• _Your instructions_: Find, in the records below, the line that contains "(Plasmid #186809)" and the line that contains "that can significantly". Copy those two lines and everything between them exactly, but not the pictures.

• _Records shown_:
--*--

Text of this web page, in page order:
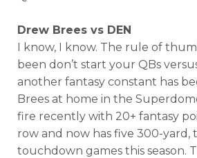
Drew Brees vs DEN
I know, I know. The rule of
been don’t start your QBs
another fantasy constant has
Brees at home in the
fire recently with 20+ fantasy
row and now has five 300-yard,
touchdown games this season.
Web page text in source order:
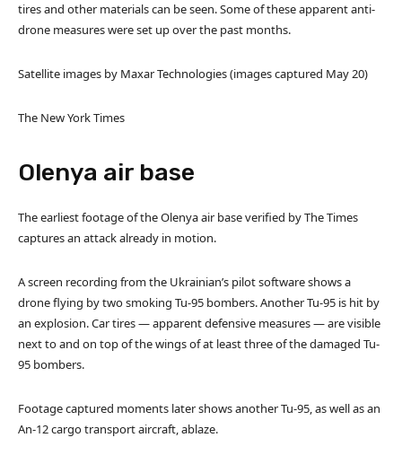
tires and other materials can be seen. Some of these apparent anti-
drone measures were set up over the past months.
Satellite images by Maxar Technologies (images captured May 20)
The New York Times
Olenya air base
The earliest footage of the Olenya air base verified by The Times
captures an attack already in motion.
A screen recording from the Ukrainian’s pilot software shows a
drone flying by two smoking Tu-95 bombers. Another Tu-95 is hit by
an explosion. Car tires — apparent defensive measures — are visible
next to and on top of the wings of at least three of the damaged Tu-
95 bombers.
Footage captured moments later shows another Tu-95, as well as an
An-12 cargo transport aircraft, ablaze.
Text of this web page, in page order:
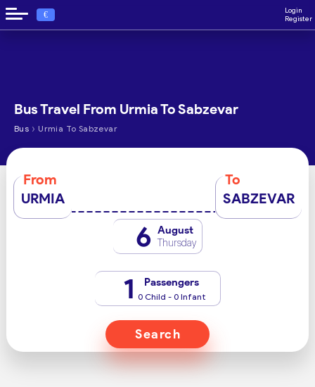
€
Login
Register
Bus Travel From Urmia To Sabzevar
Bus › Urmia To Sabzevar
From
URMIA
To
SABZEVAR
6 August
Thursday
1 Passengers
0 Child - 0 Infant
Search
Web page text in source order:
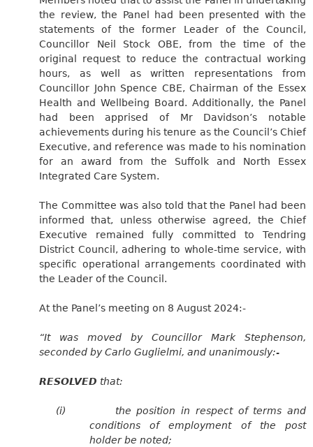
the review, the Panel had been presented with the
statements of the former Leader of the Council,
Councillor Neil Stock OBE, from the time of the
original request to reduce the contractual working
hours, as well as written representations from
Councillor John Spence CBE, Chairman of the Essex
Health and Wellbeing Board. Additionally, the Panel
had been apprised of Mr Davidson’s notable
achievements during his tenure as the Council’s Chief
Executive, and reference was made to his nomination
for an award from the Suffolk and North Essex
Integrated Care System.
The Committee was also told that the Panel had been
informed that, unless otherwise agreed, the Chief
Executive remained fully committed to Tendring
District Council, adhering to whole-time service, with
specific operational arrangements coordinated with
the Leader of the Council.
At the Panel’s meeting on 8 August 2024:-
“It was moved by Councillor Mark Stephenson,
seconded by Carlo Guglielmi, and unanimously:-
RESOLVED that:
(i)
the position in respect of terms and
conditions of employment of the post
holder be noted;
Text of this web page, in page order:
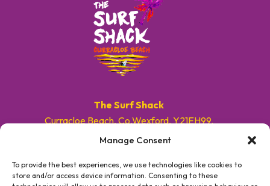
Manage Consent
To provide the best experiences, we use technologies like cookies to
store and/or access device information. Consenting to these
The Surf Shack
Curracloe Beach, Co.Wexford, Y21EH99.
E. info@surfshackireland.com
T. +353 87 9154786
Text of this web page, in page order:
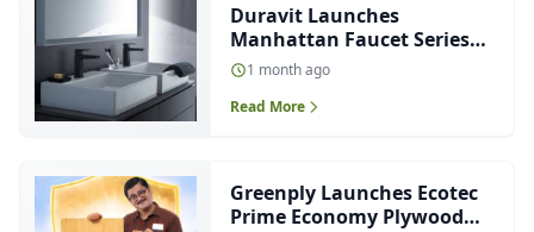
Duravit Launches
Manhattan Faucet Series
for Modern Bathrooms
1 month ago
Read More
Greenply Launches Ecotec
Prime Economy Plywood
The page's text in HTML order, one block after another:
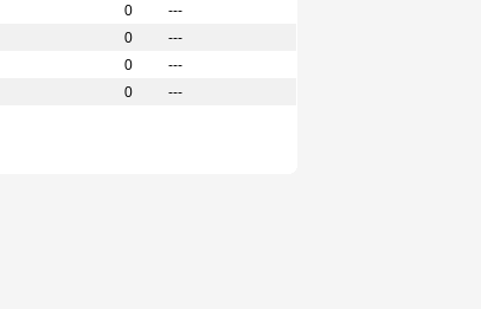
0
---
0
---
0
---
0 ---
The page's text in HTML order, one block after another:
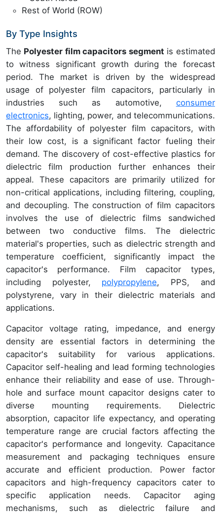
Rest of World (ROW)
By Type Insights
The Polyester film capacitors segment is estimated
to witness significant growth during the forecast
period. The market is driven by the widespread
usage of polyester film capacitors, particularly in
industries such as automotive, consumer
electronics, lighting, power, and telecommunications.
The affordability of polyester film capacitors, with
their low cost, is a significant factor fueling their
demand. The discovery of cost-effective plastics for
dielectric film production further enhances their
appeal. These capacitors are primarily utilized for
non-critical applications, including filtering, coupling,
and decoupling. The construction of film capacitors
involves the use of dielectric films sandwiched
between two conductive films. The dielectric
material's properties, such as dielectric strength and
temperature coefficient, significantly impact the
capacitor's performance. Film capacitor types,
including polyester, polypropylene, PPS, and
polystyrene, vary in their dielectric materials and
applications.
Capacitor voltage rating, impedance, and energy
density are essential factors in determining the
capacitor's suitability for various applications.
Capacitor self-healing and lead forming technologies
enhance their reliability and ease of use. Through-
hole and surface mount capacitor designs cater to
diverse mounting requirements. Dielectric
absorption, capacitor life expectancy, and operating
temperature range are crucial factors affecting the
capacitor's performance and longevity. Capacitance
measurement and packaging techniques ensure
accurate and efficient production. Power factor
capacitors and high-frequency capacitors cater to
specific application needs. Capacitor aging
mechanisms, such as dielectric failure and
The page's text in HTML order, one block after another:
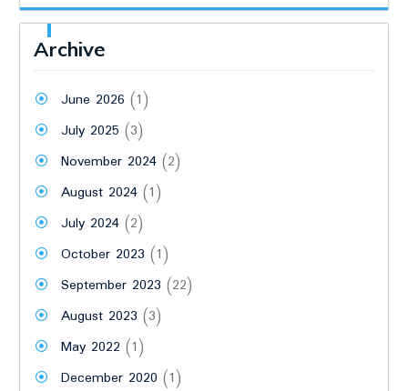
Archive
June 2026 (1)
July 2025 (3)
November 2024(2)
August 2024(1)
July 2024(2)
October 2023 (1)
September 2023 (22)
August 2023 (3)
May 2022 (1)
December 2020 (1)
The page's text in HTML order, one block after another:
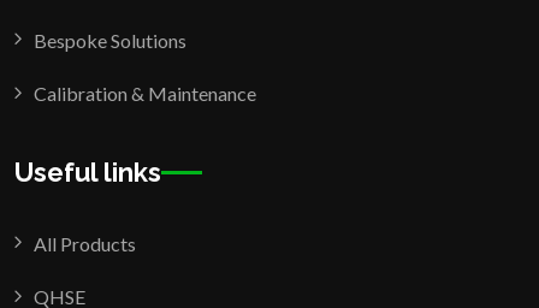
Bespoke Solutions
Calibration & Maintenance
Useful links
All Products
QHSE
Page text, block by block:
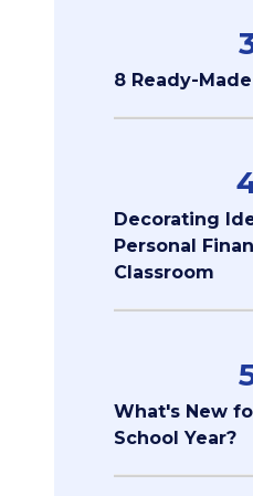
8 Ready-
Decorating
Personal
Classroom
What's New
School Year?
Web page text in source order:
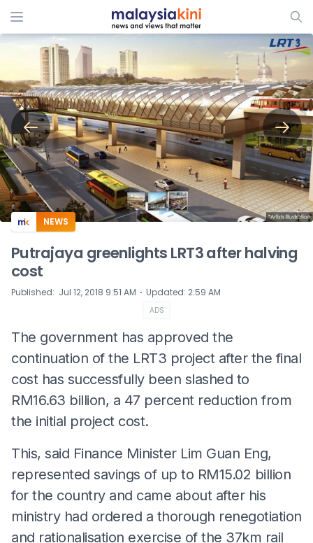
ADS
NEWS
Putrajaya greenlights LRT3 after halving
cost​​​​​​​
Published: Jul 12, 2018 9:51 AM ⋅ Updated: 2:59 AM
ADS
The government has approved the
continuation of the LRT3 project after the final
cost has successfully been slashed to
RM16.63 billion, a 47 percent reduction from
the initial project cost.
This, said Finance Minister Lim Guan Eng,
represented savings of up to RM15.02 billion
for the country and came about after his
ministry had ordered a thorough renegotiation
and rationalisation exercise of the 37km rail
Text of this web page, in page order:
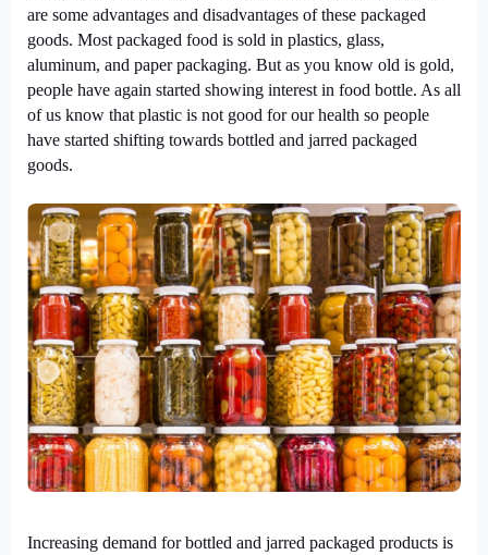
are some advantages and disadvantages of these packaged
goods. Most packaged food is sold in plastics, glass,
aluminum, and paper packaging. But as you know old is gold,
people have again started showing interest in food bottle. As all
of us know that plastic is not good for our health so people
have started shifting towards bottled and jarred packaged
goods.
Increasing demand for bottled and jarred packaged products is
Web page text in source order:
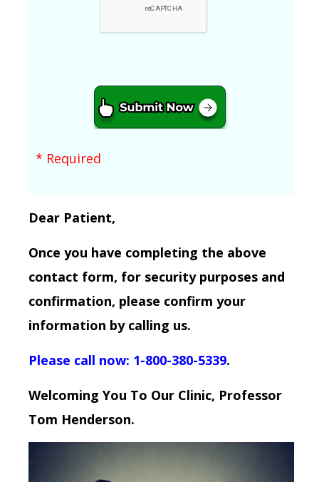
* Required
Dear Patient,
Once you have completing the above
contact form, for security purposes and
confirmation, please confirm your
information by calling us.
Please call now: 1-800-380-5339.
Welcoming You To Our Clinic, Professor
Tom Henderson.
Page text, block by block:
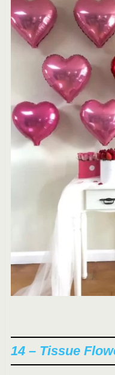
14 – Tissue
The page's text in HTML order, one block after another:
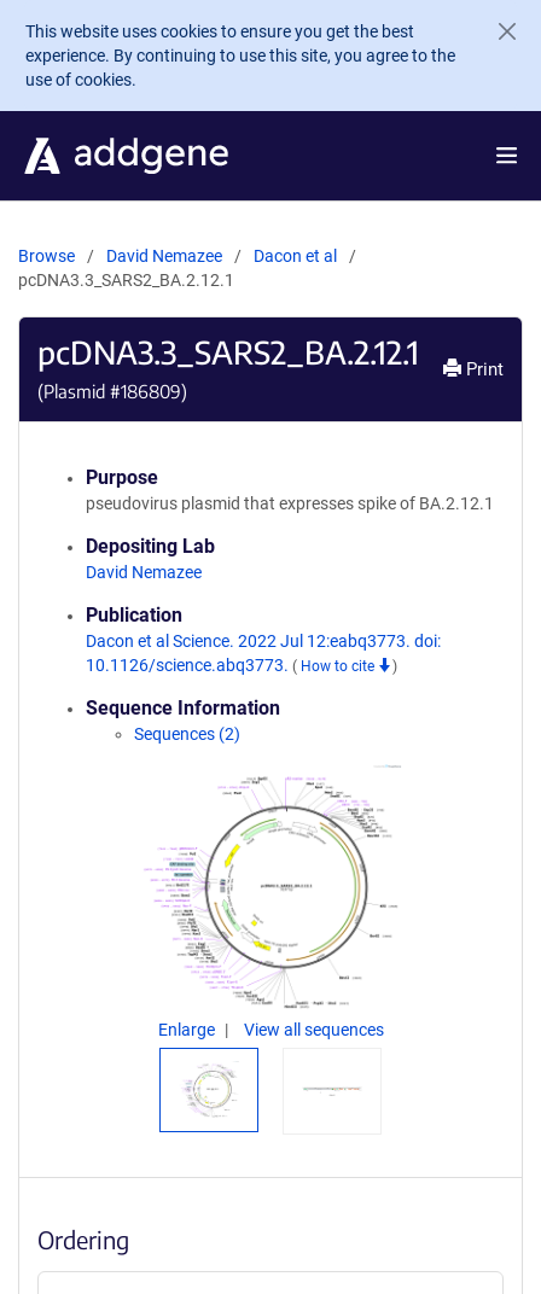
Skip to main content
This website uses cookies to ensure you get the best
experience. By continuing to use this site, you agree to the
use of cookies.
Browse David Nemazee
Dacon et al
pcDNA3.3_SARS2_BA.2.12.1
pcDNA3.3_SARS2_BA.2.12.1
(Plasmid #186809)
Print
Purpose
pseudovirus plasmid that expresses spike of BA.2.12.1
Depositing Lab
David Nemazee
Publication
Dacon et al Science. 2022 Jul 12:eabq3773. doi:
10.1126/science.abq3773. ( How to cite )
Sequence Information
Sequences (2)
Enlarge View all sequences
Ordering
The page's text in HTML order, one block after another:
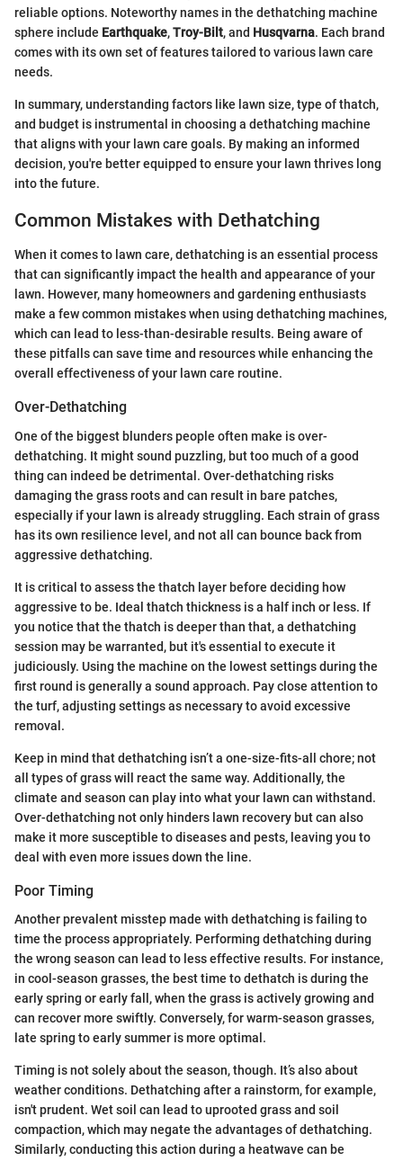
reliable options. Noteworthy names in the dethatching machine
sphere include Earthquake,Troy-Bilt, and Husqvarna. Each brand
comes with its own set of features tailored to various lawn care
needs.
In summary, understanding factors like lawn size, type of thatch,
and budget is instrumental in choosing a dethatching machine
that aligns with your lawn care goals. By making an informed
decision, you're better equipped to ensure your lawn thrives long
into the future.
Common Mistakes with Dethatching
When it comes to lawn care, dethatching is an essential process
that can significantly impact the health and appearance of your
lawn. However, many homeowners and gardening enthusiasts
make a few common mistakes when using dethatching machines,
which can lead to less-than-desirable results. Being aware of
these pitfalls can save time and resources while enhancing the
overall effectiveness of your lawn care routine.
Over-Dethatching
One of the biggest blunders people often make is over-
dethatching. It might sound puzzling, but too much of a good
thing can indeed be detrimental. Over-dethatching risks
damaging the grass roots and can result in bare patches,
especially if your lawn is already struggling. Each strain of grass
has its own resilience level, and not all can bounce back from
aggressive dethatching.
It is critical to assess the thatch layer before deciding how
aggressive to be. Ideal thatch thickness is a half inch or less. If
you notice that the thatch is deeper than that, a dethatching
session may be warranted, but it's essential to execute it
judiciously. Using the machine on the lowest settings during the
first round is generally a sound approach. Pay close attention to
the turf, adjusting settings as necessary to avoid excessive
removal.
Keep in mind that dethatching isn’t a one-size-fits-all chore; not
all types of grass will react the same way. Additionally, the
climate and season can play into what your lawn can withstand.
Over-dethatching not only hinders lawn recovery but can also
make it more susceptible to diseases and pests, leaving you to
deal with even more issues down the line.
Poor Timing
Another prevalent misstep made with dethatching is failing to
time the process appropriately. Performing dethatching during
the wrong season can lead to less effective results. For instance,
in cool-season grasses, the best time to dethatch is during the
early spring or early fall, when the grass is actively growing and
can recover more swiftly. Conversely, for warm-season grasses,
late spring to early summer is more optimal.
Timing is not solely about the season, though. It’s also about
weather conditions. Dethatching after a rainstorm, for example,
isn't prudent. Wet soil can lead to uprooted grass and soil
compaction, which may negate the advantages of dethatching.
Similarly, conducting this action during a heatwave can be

--*--

• _Output of the task_:
(Plasmid #186809)
Print
Purpose
pseudovirus plasmid that expresses spike of BA.2.12.1
Depositing Lab
David Nemazee
Publication
Dacon et al Science. 2022 Jul 12:eabq3773. doi:
10.1126/science.abq3773. ( How to cite )
Sequence Information
Sequences (2)
Enlarge View all sequences
Ordering
The page's text in HTML order, one block after another:
reliable options. Noteworthy names in the dethatching machine
sphere include Earthquake,Troy-Bilt, and Husqvarna. Each brand
comes with its own set of features tailored to various lawn care
needs.
In summary, understanding factors like lawn size, type of thatch,
and budget is instrumental in choosing a dethatching machine
that aligns with your lawn care goals. By making an informed
decision, you're better equipped to ensure your lawn thrives long
into the future.
Common Mistakes with Dethatching
When it comes to lawn care, dethatching is an essential process
that can significantly impact the health and appearance of your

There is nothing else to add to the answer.